Another aspect to consider when evaluating employment status after cancer is the time perspective. Our results showed that all cancer types had lower chances of working after the first year compared with cancer-free controls. However, for most cancer types, odds of working were similar as for controls after five years. Most previous studies found comparable time perspectives, despite some variations. One study found the highest rate of sick leave during the first year [33]. Another study found that 90% of all cancer patients who returned to work did so within the first two years [50], and further two studies found the highest risk of unemployment between two and four years after diagnosis [15, 51]. The differences in peaking risk might be the result of varying outcome definitions. Irrespective, the overall evidence suggest that the risk of experiencing adverse work outcomes is highest during the first years post-diagnosis, after which the risk decreases and stabilizes at a level either equal to or higher than that of cancer-free controls. The negative impact of cancer treatment on the ability to work [44] could possibly explain this. Although treatment duration varies with type and extent of the cancer, some cancer patients are likely to still receive treatment or be in the recovery phase one year after diagnosis [52]. In order to achieve the greatest effect of vocational rehabilitation, interventions should therefore be initiated early in the disease trajectory to support patients in resuming work once they have finished treatment.

Strengths and limitations

A strength of the present study is the high validity of data and complete follow-up using several well-documented Danish registers and the ability to cross-link them with the unique personal identification number given to all Danish citizens. Another strength of the study is the large study population of all Danish cancer patients, and the inclusion of a matched control group, which, together with the minimal amount of missing information, decreased the risk of selection and information bias. However, given the large sample size, minor differences in odds of working between cancer patients and controls were likely to result in statistically significant estimates, which must be considered in the interpretation of the clinical importance of the results.
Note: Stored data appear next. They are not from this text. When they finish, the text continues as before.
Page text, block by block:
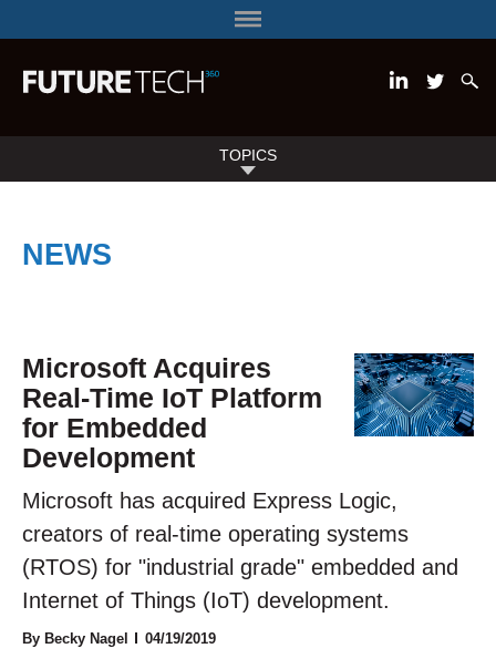
TOPICS
NEWS
Microsoft Acquires
Real-Time IoT Platform
for Embedded
Development
Microsoft has acquired Express Logic,
creators of real-time operating systems
(RTOS) for "industrial grade" embedded and
Internet of Things (IoT) development.
By Becky Nagel 04/19/2019
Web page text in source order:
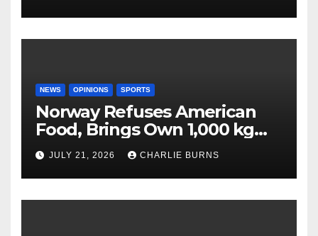
NEWS OPINIONS SPORTS
Norway Refuses American
Food, Brings Own 1,000 kg
Shipment
JULY 21, 2026 CHARLIE BURNS
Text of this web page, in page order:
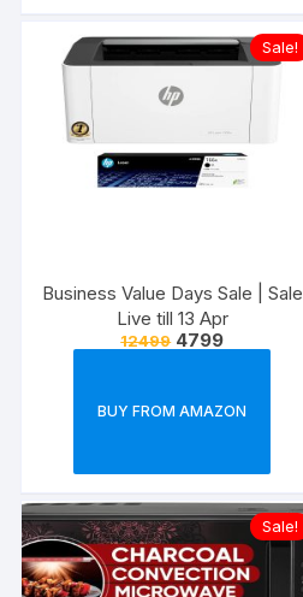
Sale!
Business Value Days Sale | Sale
Live till 13 Apr
12499 4799
BUY FROM AMAZON
Sale!
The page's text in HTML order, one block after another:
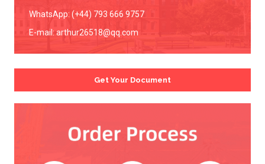
WhatsApp: (+44) 793 666 9757
E-mail: arthur26518@qq.com
Get Your Document
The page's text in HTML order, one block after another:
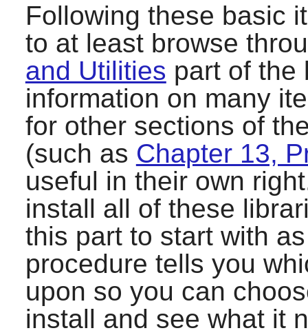
Following these basic
to at least browse
and Utilities part of the
information on many
for other sections of
(such as Chapter 13,
useful in their own
install all of these
this part to start with
procedure tells you
upon so you can
install and see what it
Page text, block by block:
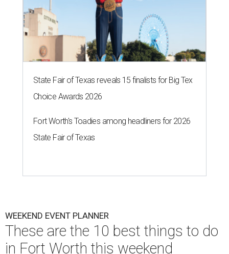
State Fair of Texas reveals 15 finalists for Big Tex
Choice Awards 2026
Fort Worth's Toadies among headliners for 2026
State Fair of Texas
WEEKEND EVENT PLANNER
These are the 10 best things to do
in Fort Worth this weekend
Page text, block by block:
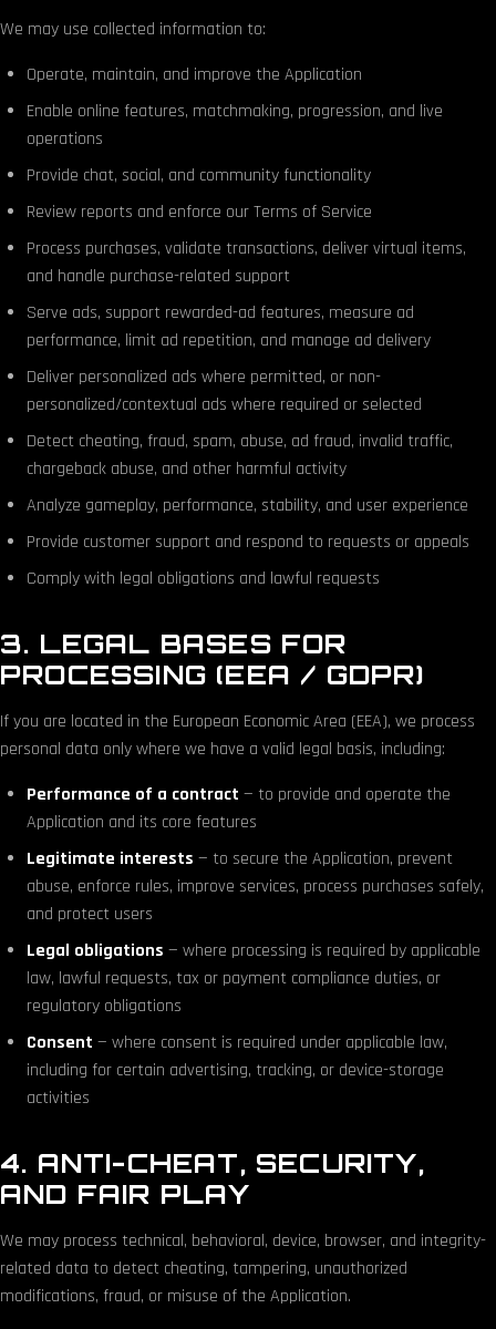
We may use collected information to:
Operate, maintain, and improve the Application
Enable online features, matchmaking, progression, and live
operations
Provide chat, social, and community functionality
Review reports and enforce our Terms of Service
Process purchases, validate transactions, deliver virtual items,
and handle purchase-related support
Serve ads, support rewarded-ad features, measure ad
performance, limit ad repetition, and manage ad delivery
Deliver personalized ads where permitted, or non-
personalized/contextual ads where required or selected
Detect cheating, fraud, spam, abuse, ad fraud, invalid traffic,
chargeback abuse, and other harmful activity
Analyze gameplay, performance, stability, and user experience
Provide customer support and respond to requests or appeals
Comply with legal obligations and lawful requests
3. LEGAL BASES FOR
PROCESSING (EEA / GDPR)
If you are located in the European Economic Area (EEA), we process
personal data only where we have a valid legal basis, including:
Performance of a contract — to provide and operate the
Application and its core features
Legitimate interests — to secure the Application, prevent
abuse, enforce rules, improve services, process purchases safely,
and protect users
Legal obligations — where processing is required by applicable
law, lawful requests, tax or payment compliance duties, or
regulatory obligations
Consent — where consent is required under applicable law,
including for certain advertising, tracking, or device-storage
activities
4. ANTI-CHEAT, SECURITY,
AND FAIR PLAY
We may process technical, behavioral, device, browser, and integrity-
related data to detect cheating, tampering, unauthorized
modifications, fraud, or misuse of the Application.
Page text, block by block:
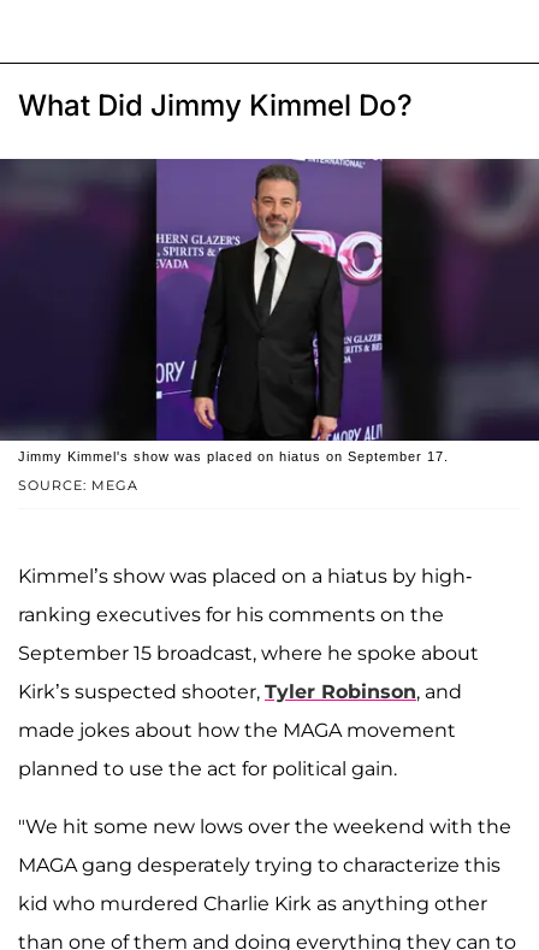
What Did Jimmy Kimmel Do?
SOURCE: MEGA
Jimmy Kimmel's show was placed on hiatus on September 17.
Kimmel’s show was placed on a hiatus by high-
ranking executives for his comments on the
September 15 broadcast, where he spoke about
Kirk’s suspected shooter, Tyler Robinson, and
made jokes about how the MAGA movement
planned to use the act for political gain.
"We hit some new lows over the weekend with the
MAGA gang desperately trying to characterize this
kid who murdered Charlie Kirk as anything other
than one of them and doing everything they can to
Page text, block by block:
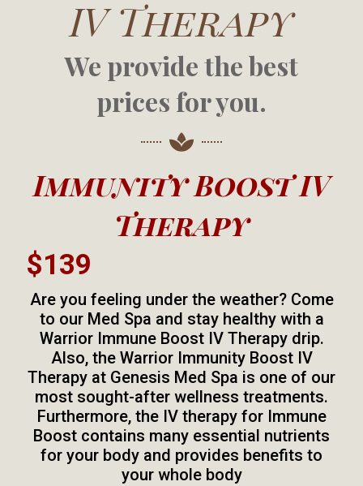
IV Therapy
We provide the best
prices for you.
Immunity Boost IV
Therapy
$139
Are you feeling under the weather? Come
to our Med Spa and stay healthy with a
Warrior Immune Boost IV Therapy drip.
Also, the Warrior Immunity Boost IV
Therapy at Genesis Med Spa is one of our
most sought-after wellness treatments.
Furthermore, the IV therapy for Immune
Boost contains many essential nutrients
for your body and provides benefits to
your whole body
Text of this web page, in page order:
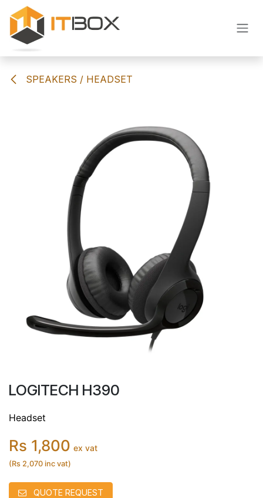
Skip to Content
SPEAKERS / HEADSET
LOGITECH H390
Headset
Rs 1,800 ex vat
(Rs 2,070 inc vat)
QUOTE REQUEST
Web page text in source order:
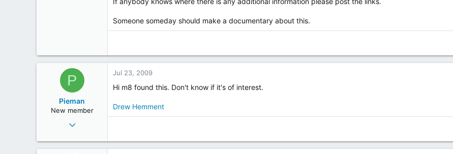
Someone someday should make a documentary about this.
P
Pieman
New member
Jun 30, 2009
0
Jul 23, 2009
Hi m8 found this. Don't know if it's of interest.
Drew Hemment
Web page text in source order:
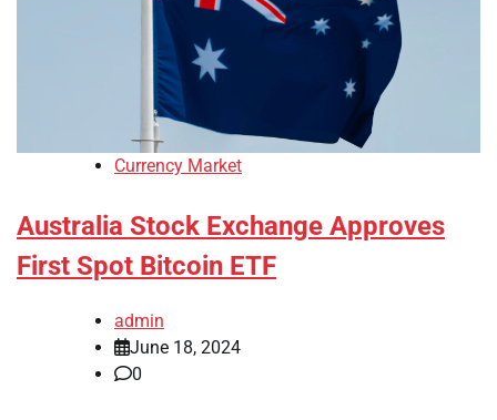
Currency Market
Australia Stock Exchange Approves
First Spot Bitcoin ETF
admin
June 18, 2024
0
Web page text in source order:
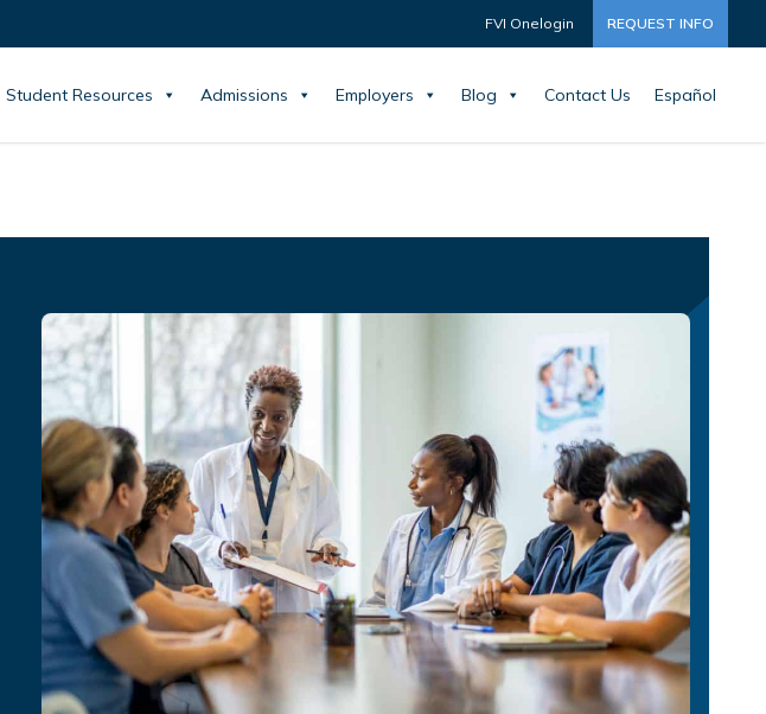
FVI Onelogin REQUEST INFO
Student Resources Admissions Employers Blog Contact Us Español
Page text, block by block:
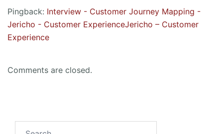
Pingback: Interview - Customer Journey Mapping -
Jericho - Customer ExperienceJericho – Customer
Experience
Comments are closed.
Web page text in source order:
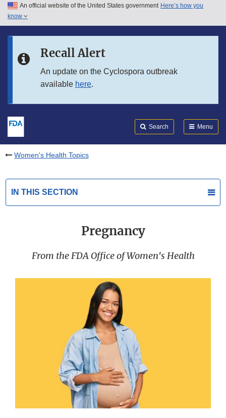
Skip to main content
Skip to in this section menu
An official website of the United States government Here’s how you
know
Recall Alert
An update on the Cyclospora outbreak
available here.
Search Menu
Women's Health Topics
IN THIS SECTION
Pregnancy
From the FDA Office of Women's Health
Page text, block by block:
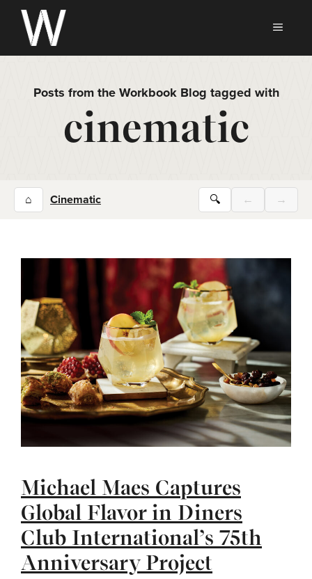
Skip
content
Posts from the Workbook Blog tagged with
cinematic
⌂ Cinematic 🔍 ← →
Michael Maes Captures
Global Flavor in Diners
Club International’s 75th
Anniversary Project
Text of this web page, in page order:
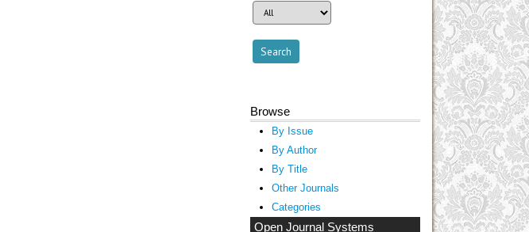
Browse
By Issue
By Author
By Title
Other Journals
Categories
Open Journal Systems
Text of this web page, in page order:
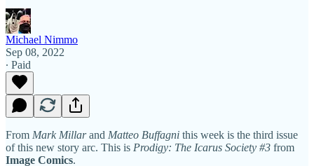
Michael Nimmo
Sep 08, 2022
∙ Paid
From Mark Millarand Matteo Buffagni this week is the third issue
of this new story arc. This is Prodigy: The Icarus Society #3 from
Image Comics.
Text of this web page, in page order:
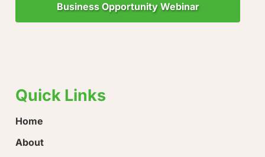
Business Opportunity Webinar
Quick Links
Home
About
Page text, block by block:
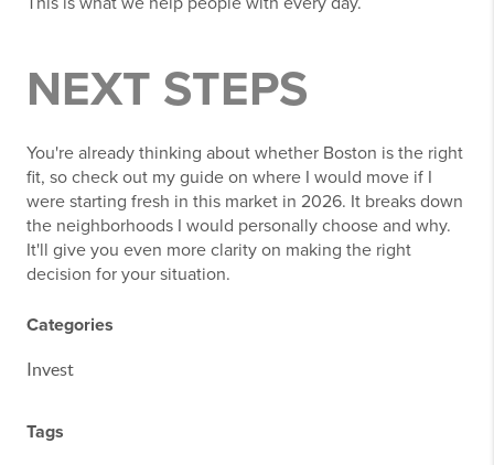
NEXT STEPS
You're already thinking about whether Boston is the right
fit, so check out my guide on where I would move if I
were starting fresh in this market in 2026. It breaks down
the neighborhoods I would personally choose and why.
It'll give you even more clarity on making the right
decision for your situation.
Categories
Invest
Tags
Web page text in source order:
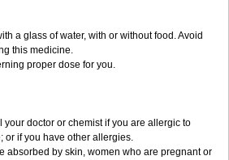
a glass of water, with or without food. Avoid
this medicine.
proper dose for you.
your doctor or chemist if you are allergic to
or if you have other allergies.
absorbed by skin, women who are pregnant or
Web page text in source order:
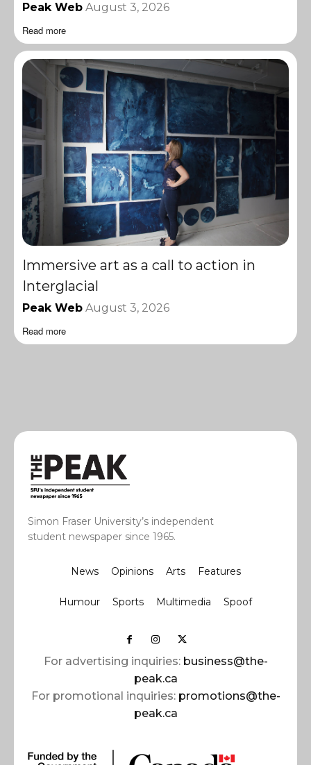
Peak Web August 3, 2026
Read more
Immersive art as a call to action in
Interglacial
Peak Web August 3, 2026
Read more
Simon Fraser University’s independent
student newspaper since 1965.
News Opinions Arts Features
Humour Sports Multimedia Spoof
For advertising inquiries: business@the-
peak.ca
For promotional inquiries: promotions@the-
peak.ca
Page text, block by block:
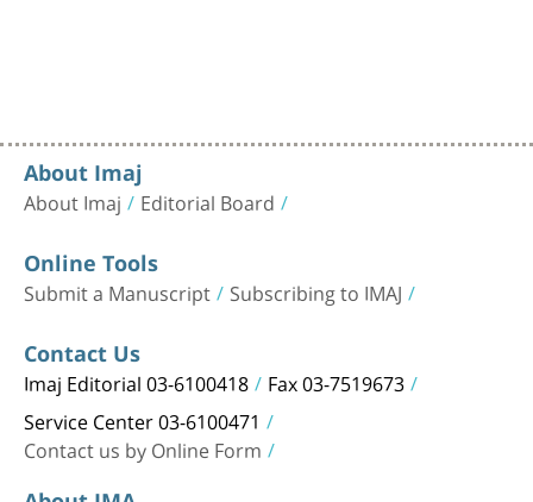
About Imaj
About Imaj Editorial Board
Online Tools
Submit a Manuscript Subscribing to IMAJ
Contact Us
Imaj Editorial 03-6100418 Fax 03-7519673
Service Center 03-6100471
Contact us by Online Form
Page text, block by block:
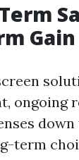
Gain
ongoing
term
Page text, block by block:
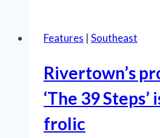
stage;
book
uneven
Features | Southeast
Rivertown’s
‘The 39 Steps’
frolic
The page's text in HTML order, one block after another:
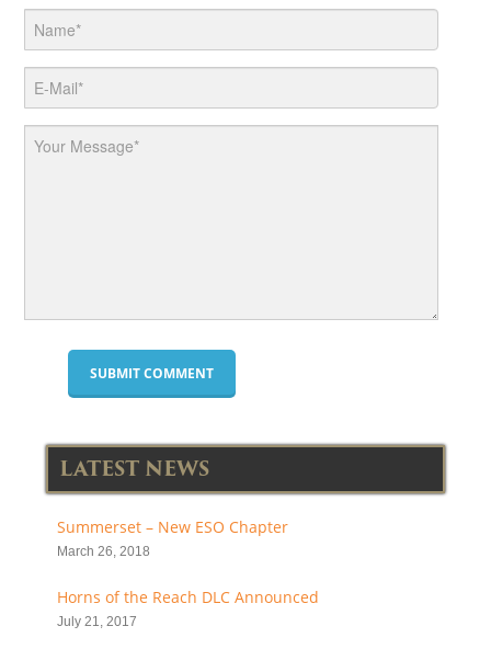
LATEST NEWS
Summerset – New ESO Chapter
March 26, 2018
Horns of the Reach DLC Announced
July 21, 2017
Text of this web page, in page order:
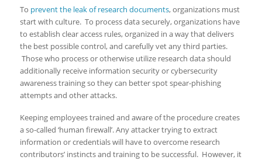
To prevent the leak of research documents, organizations must
start with culture. To process data securely, organizations have
to establish clear access rules, organized in a way that delivers
the best possible control, and carefully vet any third parties.
Those who process or otherwise utilize research data should
additionally receive information security or cybersecurity
awareness training so they can better spot spear-phishing
attempts and other attacks.
Keeping employees trained and aware of the procedure creates
a so-called ‘human firewall’. Any attacker trying to extract
information or credentials will have to overcome research
contributors’ instincts and training to be successful. However, it
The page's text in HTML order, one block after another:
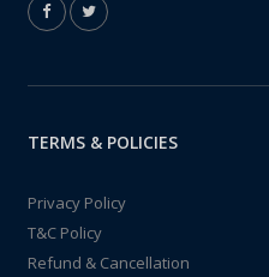
TERMS & POLICIES
Privacy Policy
T&C Policy
Refund & Cancellation
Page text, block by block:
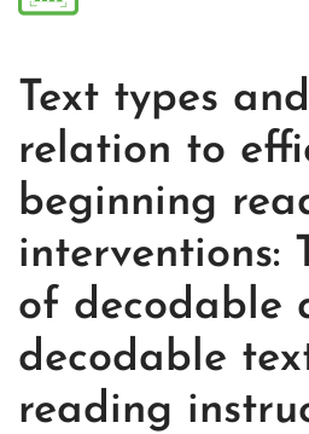
Text types
relation to
beginning
interventions:
of decodable
decodable
reading
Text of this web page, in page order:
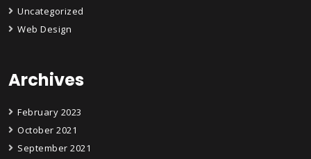
Uncategorized
Web Design
Archives
February 2023
October 2021
September 2021
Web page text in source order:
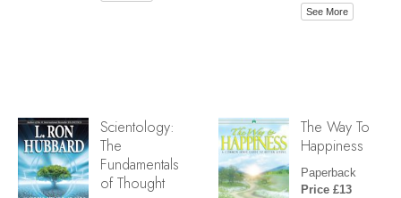
See More
Scientology:
The
Fundamentals
of Thought
The Way To
Happiness
Paperback
Price £13
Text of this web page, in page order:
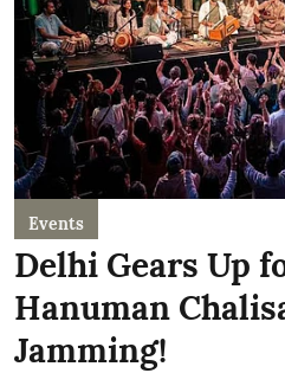
Events
Delhi Gears Up
Hanuman
Jamming!
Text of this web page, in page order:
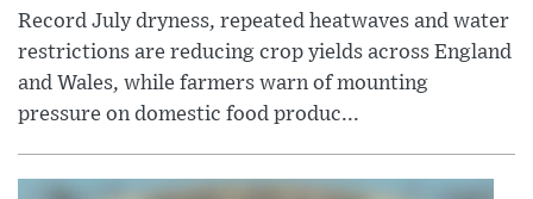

We adjusted for several important factors in the matching process and during analyses. However, we were unable to adjust for disease-specific factors like stage of the cancer disease or type of treatment [42]. Furthermore, we lacked information on a number of psychosocial and work-related factors like cohabitation, mental illness, and type of work [16, 19, 41]. Collectively, the inability to adjust for these important factors could therefore have confounded the results.

We only included persons who were still alive and available for employment at each year of follow-up. Thus, all persons who had died or received disability pension or age-related pension in between each follow-up were excluded from the subsequent analyses. This has possibly led to an underestimation of the overall impact of cancer on employment status due to healthy worker bias. However, we wished to investigate employment status among cancer patients who could potentially benefit from vocational rehabilitation initiatives in order to investigate the need for such.

Conclusion

This register-based historical cohort study shows that all cancer patients had lower chances of working compared to cancer-free controls one year after diagnosis. Despite that all cancer patients experienced increasing chances of working up to five years after diagnosis, and many to a level comparable to the general population, some cancer types still had lower chances of working after five years. Of these, the lowest chances were seen in lung, colorectal, upper gastrointestinal, and blood cancer patients. Thus, increasing awareness must be paid to patients with these diagnoses to reintegrate them into employment. Furthermore, our results highlight the need for more research to explore the influence of socioeconomic factors on employment status after cancer. This research would allow a more specific identification of cancer patients who could benefit from vocational rehabilitation.